If you need room in your fridge, put the drinks on ice in a cooler, and put them outside. Don’t risk food poisoning by placing your turkey outside.
The best ways to thaw a turkey
The refrigerator method
The most recommended (and safest) way to thaw a turkey is in the refrigerator. It isn’t speedy, but you don’t have to worry about making everyone ill. The turkey stays well above the danger zone, which reduces bacteria growth, and it thaws evenly.
You’ll need some time, however. Give yourself one day for every four to five pounds of bird.
These guidelines might help:
4- to 12-pound turkey: 1 to 3 days
12- to 16-pound turkey: 3 to 4 days
16- to 20-pound turkey: 4 to 5 days
20- to 24-pound turkey: 5 to 6 days
When you are ready to move the turkey from the deep freeze to your fridge, be sure to put the turkey on a rimmed baking sheet or platter. This will catch any juices or fluids that might leak out of the turkey during the thawing process. Also, place the turkey at the lowest point in your fridge so juices that might leak won’t land on any ready-to-eat foods.
The cold-water method
Sometimes, even the best-laid plans for thawing a turkey don’t work out. You forgot, or you found out at the last minute that you’re now hosting. That’s OK. There’s another safe method for turkey thawing.
Like a fridge thaw, the cold-water method is also time-consuming. However, it will shave off days’ worth of thawing time and is still safe—if you do it correctly.
Place your frozen turkey in a large sink or container (a five-gallon bucket is good). Pour ice-cold water over the turkey. You may need to place something on the turkey to keep it fully submerged. The water needs to be at 40°F or below; an instant-read thermometer will help you get an accurate, quick read. If it’s too warm, add ice.
Leave the turkey in the water for 30 minutes, then replace the water with more cold water (and ice if necessary). Repeat the water-replacement cycle every 30 minutes until the turkey is thawed. Plan to thaw the turkey in the water for an hour for every two pounds.
These guidelines will help:
4- to 12-pound turkey: 2 to 6 hours
12- to 16-pound turkey: 6 to 8 hours
16- to 20-pound turkey: 8 to 10 hours
20- to 24-pound turkey: 10 to 12 hours
The water should always be at or below 40°F in order to slow bacterial growth.
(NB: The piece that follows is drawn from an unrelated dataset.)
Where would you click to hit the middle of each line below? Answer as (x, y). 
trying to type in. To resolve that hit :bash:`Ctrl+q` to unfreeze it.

When it goes above this threshold, you need more cold water. Thirty minutes is the recommended time frame. After that, the water is unlikely to stay chilled.
How the cold-water thawing method can be bad
The cold-water thawing method is handy when you’re in a pinch, but you have to be committed to it. If you’re not, you may skip a water replacement cycle, which could allow the temperature of the water and turkey to start climbing. That invites bacterial growth, which can lead to a foodborne illness.
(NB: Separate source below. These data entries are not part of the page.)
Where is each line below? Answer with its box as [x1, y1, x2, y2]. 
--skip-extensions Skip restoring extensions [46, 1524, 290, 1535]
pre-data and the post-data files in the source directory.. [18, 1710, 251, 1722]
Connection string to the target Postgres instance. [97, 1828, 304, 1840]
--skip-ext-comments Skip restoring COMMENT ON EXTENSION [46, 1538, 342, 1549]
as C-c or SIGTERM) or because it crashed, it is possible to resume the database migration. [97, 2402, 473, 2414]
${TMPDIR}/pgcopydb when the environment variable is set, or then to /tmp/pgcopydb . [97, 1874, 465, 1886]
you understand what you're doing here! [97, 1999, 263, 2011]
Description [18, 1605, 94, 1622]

If you cannot stand guard over your thawing turkey for half a day or more, you need to stick with thawing in the fridge or recruit a turkey-thawing friend. This method is effective and handy, but it’s not without its risks.
You can also roast a frozen turkey without the thawing method. It will double your cook time, but it is possible, and the bird will be delicious.